* What the task asks *
Nothing goes in the answer except the line that contains "deneyimli kulak burun" and the lines after it to the end of the material below, unchanged.
____ Provided data
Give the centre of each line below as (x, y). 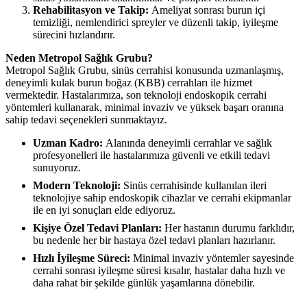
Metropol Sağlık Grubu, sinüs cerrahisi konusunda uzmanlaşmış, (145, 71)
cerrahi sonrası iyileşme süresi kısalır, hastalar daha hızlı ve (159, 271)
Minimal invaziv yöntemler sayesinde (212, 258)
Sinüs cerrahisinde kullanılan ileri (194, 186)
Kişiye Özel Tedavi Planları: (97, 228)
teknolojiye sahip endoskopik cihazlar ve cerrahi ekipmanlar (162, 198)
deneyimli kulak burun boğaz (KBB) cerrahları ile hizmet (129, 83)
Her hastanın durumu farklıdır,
________
* Reply *
deneyimli kulak burun boğaz (KBB) cerrahları ile hizmet (129, 83)
Her hastanın durumu farklıdır,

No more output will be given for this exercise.